Entre dezembro de 2025 e agosto de 2026, a Anthropic anunciou que bloqueou tentativas de usar seu modelo Claude para pesquisas que poderiam levar ao desenvolvimento de armas biológicas, envolvendo grupos financiados por governos, organizações criminosas, espiões comerciais e indivíduos com motivações políticas.
Tentativas bloqueadas e perfis removidos
Segundo o G1, as consultas bloqueadas pediam ajuda para fraudes, ataques cibernéticos, desenvolvimento de armas e uso indevido de agentes biológicos. Uma tentativa chamou atenção: pesquisa por mutações que reforçariam o vírus da chikungunya.
A RTP Notícias detalhou três casos na China, dois na Rússia e um no Iémen.
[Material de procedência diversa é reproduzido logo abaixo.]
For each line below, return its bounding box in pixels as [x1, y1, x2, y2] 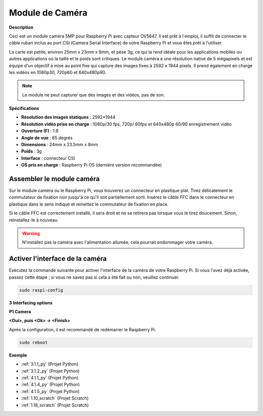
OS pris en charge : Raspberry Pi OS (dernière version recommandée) [21, 162, 162, 168]
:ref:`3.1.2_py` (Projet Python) [21, 368, 80, 374]
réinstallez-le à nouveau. [9, 217, 58, 223]
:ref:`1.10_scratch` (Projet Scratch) [21, 395, 89, 401]
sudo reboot [19, 340, 48, 345]
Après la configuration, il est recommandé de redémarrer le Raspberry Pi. [9, 326, 156, 332]
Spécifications [9, 105, 39, 112]
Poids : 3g [21, 149, 42, 154]
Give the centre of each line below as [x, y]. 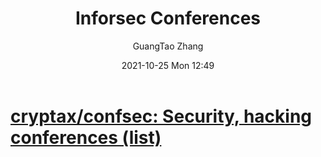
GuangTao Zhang [168, 46]
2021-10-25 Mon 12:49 [168, 65]
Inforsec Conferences [168, 18]
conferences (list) [86, 137]
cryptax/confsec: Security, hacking [161, 116]
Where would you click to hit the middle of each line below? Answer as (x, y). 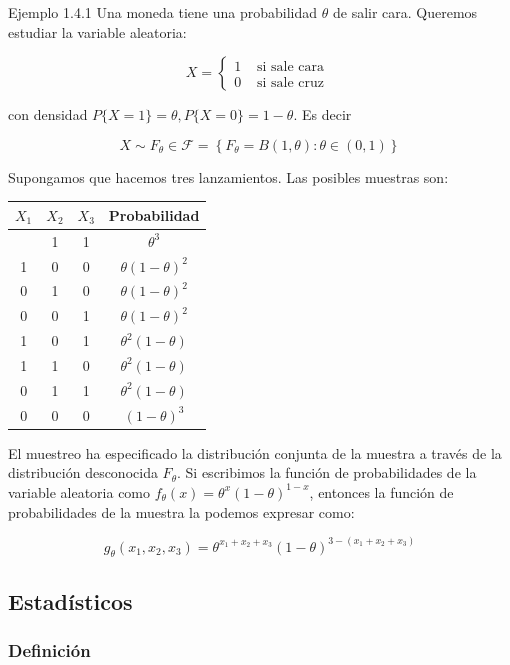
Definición (49, 650)
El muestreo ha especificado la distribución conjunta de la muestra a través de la (255, 452)
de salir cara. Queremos (405, 12)
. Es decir (322, 114)
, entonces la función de (381, 491)
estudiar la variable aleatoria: (97, 31)
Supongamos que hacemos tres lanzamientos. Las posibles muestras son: (228, 176)
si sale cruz (291, 82)
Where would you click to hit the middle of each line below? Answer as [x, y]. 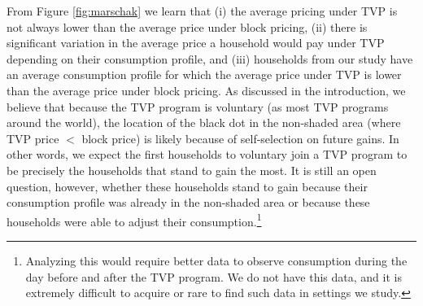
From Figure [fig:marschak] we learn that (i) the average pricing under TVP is [202, 11]
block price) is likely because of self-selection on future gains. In [240, 138]
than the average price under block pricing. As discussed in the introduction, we [206, 90]
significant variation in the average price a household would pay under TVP [196, 43]
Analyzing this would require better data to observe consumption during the [216, 260]
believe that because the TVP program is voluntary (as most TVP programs [198, 106]
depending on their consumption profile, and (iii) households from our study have [210, 58]
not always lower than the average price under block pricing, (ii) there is [187, 26]
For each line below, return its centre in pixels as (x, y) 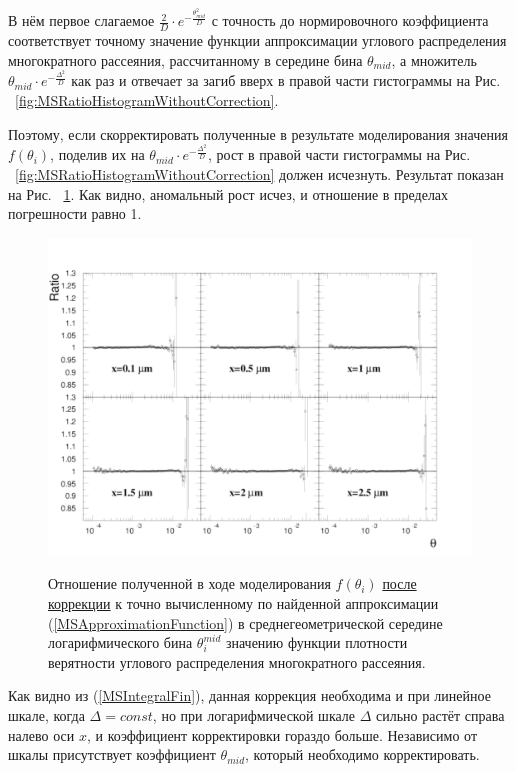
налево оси (41, 734)
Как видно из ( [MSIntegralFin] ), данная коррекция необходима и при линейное (249, 695)
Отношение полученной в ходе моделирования (189, 583)
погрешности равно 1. (75, 213)
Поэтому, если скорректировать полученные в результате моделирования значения (258, 133)
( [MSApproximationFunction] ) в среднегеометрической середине (245, 622)
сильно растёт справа (440, 714)
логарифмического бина (120, 642)
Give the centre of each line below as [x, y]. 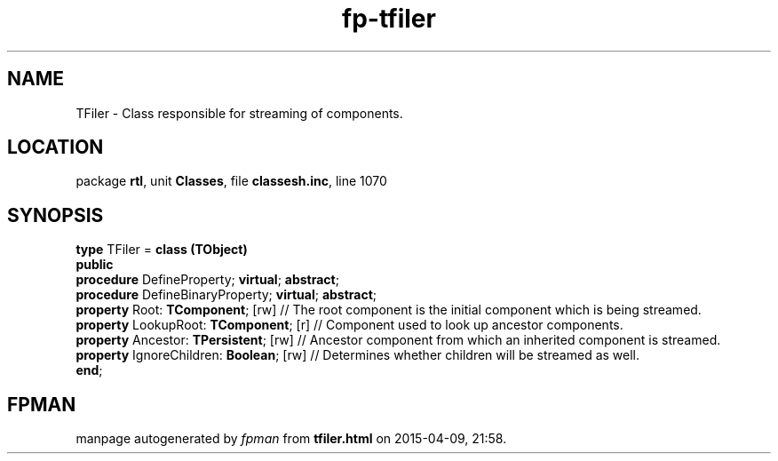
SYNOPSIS [56, 215]
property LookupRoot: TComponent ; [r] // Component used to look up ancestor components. [349, 325]
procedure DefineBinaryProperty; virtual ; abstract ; [226, 295]
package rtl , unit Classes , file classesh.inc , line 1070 [231, 181]
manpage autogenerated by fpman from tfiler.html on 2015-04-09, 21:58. [291, 439]
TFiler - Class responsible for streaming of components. [239, 113]
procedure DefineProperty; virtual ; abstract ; [207, 280]
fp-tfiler [389, 19]
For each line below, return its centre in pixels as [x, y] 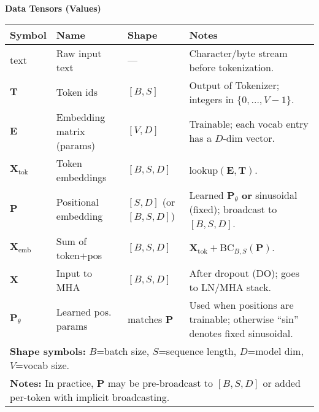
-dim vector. [249, 138]
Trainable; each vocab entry [249, 124]
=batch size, [123, 351]
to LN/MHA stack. [230, 287]
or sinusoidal [270, 195]
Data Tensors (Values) [53, 8]
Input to [74, 273]
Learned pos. [84, 312]
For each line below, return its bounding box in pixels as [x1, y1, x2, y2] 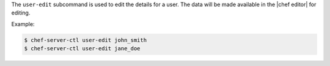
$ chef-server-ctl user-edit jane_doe [24, 45, 141, 52]
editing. [11, 9, 31, 16]
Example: [11, 20, 35, 27]
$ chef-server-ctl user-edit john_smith [24, 36, 147, 44]
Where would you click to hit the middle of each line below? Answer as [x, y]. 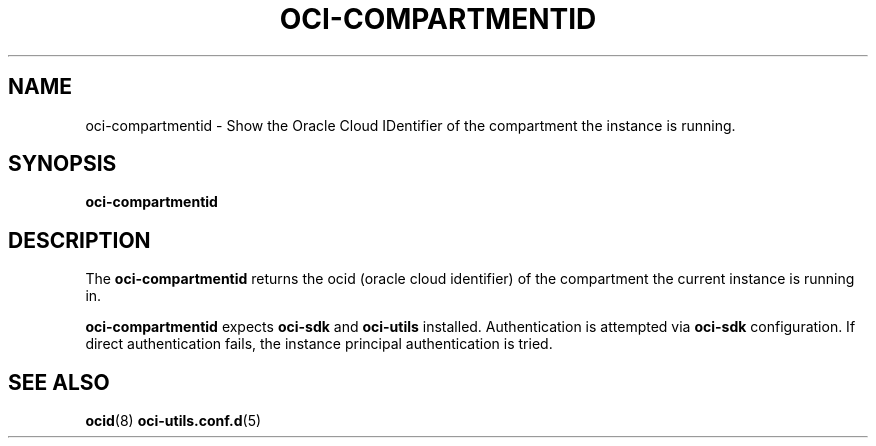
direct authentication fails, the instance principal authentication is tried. [319, 344]
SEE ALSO [59, 382]
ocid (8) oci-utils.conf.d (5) [173, 421]
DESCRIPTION [79, 240]
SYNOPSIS [62, 164]
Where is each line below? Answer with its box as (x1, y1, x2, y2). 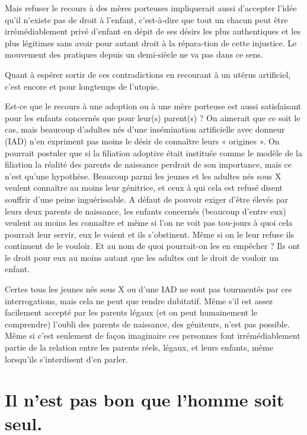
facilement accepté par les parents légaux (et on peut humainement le (5, 306, 258, 319)
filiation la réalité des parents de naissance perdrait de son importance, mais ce (5, 158, 292, 171)
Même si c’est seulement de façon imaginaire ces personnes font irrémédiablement (5, 329, 300, 342)
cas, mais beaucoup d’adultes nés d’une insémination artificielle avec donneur (5, 123, 285, 135)
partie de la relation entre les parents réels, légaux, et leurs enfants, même (5, 341, 273, 354)
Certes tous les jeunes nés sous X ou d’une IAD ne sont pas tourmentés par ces (5, 283, 292, 295)
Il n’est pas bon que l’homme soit (5, 387, 284, 412)
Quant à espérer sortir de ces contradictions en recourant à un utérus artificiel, (5, 68, 291, 80)
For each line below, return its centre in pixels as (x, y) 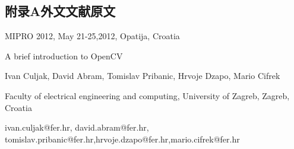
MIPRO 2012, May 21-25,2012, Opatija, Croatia (92, 36)
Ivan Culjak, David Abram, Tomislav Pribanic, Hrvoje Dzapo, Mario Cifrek (143, 76)
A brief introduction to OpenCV (64, 56)
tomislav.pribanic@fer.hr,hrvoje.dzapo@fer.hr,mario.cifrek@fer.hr (122, 139)
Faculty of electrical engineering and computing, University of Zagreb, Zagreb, (147, 95)
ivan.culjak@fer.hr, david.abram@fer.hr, (77, 127)
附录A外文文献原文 (60, 11)
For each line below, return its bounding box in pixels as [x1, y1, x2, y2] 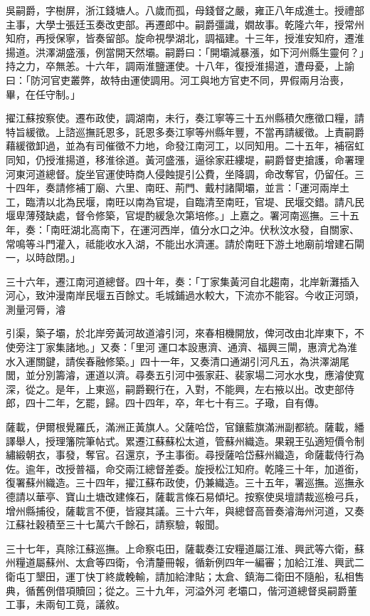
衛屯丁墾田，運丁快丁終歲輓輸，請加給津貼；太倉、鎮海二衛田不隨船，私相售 [6, 568, 364, 583]
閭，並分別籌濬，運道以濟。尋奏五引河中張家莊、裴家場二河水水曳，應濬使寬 [6, 367, 364, 382]
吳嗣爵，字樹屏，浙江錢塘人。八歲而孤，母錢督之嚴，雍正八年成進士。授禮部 [6, 3, 364, 17]
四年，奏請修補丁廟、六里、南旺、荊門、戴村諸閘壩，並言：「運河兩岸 [15, 180, 339, 195]
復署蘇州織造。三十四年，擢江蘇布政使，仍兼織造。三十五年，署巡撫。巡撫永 [6, 475, 364, 490]
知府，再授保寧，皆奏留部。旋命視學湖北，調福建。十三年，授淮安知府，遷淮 [6, 31, 364, 46]
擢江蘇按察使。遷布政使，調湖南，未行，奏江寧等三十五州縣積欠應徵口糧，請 [6, 110, 364, 125]
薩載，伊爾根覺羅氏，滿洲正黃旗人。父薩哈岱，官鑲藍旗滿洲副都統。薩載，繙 [6, 419, 364, 434]
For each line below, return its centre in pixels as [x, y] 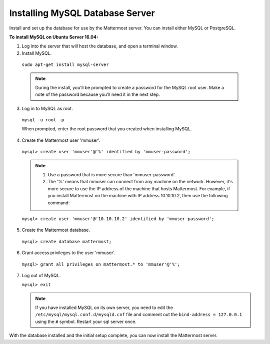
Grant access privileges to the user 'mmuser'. [69, 253]
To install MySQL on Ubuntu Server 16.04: [54, 37]
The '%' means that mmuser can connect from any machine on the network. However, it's [140, 182]
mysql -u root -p [43, 120]
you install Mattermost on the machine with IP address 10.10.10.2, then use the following [138, 196]
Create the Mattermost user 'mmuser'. [61, 140]
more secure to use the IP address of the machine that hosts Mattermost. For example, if [139, 188]
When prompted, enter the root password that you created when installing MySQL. [107, 129]
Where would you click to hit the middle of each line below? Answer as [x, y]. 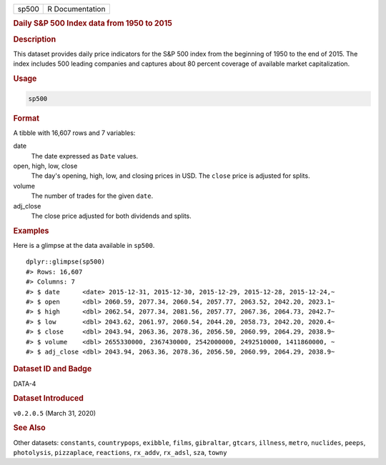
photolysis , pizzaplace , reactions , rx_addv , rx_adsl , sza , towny [120, 453]
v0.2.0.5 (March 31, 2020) [55, 413]
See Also [29, 428]
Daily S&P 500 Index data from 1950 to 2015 [93, 24]
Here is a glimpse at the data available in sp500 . [84, 245]
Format [26, 118]
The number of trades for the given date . [92, 196]
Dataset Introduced [48, 399]
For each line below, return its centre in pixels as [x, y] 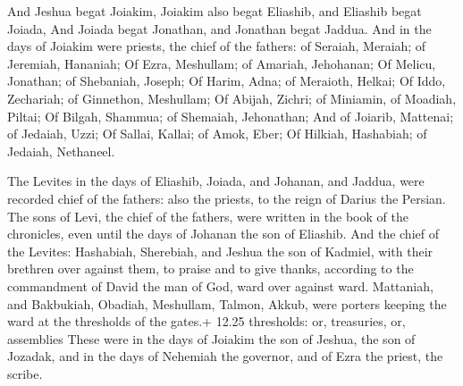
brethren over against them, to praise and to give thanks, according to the [210, 269]
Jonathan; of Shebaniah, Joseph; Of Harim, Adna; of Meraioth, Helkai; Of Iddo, [227, 81]
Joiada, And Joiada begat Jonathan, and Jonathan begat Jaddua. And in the [219, 28]
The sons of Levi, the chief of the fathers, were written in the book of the [208, 216]
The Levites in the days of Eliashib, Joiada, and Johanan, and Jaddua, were [216, 181]
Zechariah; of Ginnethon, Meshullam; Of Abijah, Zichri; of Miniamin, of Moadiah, [232, 98]
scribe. [25, 373]
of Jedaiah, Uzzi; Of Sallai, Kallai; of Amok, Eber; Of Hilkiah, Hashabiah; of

O relatório da Anthropic também apontou que meios de comunicação estatais russos usaram o Claude para gerar propaganda política disfarçada de conteúdo independente.
Jacob Klein, diretor de inteligência de ameaças da empresa, explicou à RTP que ninguém declara explicitamente a intenção de construir uma arma biológica, o que dificulta a detecção. Por isso, a Anthropic decidiu apagar definitivamente os dados e banir os perfis associados.
El País acrescenta que a empresa não sabe se a motivação por trás desses acessos era pesquisa científica ou uso malicioso, e que o anuncio ocorreu um dia depois de um de seus engenheiros alertar sobre os riscos.
Segundo a Reuters, citada pela Yahoo Canada Sports e ca.sports.yahoo.com, o uso malicioso dos modelos Claude Haiku, Sonnet e Opus foi interrompido no mesmo período, exceto por um caso de distilação de modelos maiores para treinar versões menores.
Outros usos indevidos e respostas da Anthropic
A mesma Reuters informa que foram identificados seis casos em que o Claude foi utilizado para desenvolver software de armas convencionais, incluindo foguetes, drones armados, bombas e seus sistemas de mira e controle.
O relatório também menciona uma campanha de espionagem cibernética ligada à Rússia e uma instituição de propaganda iraniana que utilizaram o modelo.
A Anthropic acusou empresas chinesas de IA de tentar replicar as capacidades do Claude e afirmou ter compartilhado inteligência com autoridades e parceiros do setor quando apropriado.
Jacob Klein, em entrevista ao New York Times, descreveu a situação como extremamente sutil, afirmando que não se vê alguém dizendo abertamente que quer construir uma arma biológica para matar a todos.
William MacAskill, especialista da Forethought Research citado pelo G1, alertou que a IA pode acelerar a pesquisa em biologia e dar acesso a milhares de pessoas a técnicas de manipulação de vírus, algo difícil de controlar.
A empresa disse que está se preparando para lançar ações na bolsa e reforçou a necessidade de ação conjunta entre desenvolvedores e defensores da sociedade para aumentar a segurança dos modelos.
Para evitar novos abusos, a Anthropic incorporou as descobertas do relatório em seus processos de prevenção, detecção e interrupção de atividades maliciosas.
Como a cobertura destaca aspectos diferentes
Cobertura brasileira, representada pelo G1, deu ênfase ao caso específico da chikungunya, à propaganda russa estatal e à preparação da Anthropic para oferta pública de ações.
A imprensa espanhola, exemplificada pelo El País, focou na incerteza da empresa sobre a intenção dos usuários e no fato de o announcement ter seguido imediatamente um alerta interno de um engenheiro.
Já a cobertura internacional, baseada nas matérias da Reuters reproduzidas pela Yahoo Canada Sports e ca.sports.yahoo.com, ampliou o escopo para incluir usos em armas convencionais, espionagem cibernética russa, instituição de propaganda iraniana, tentativas de empresas chinesas de copiar o Claude e a existência de cinco estudos de caso para armas biológicas e seis para armas convencionais.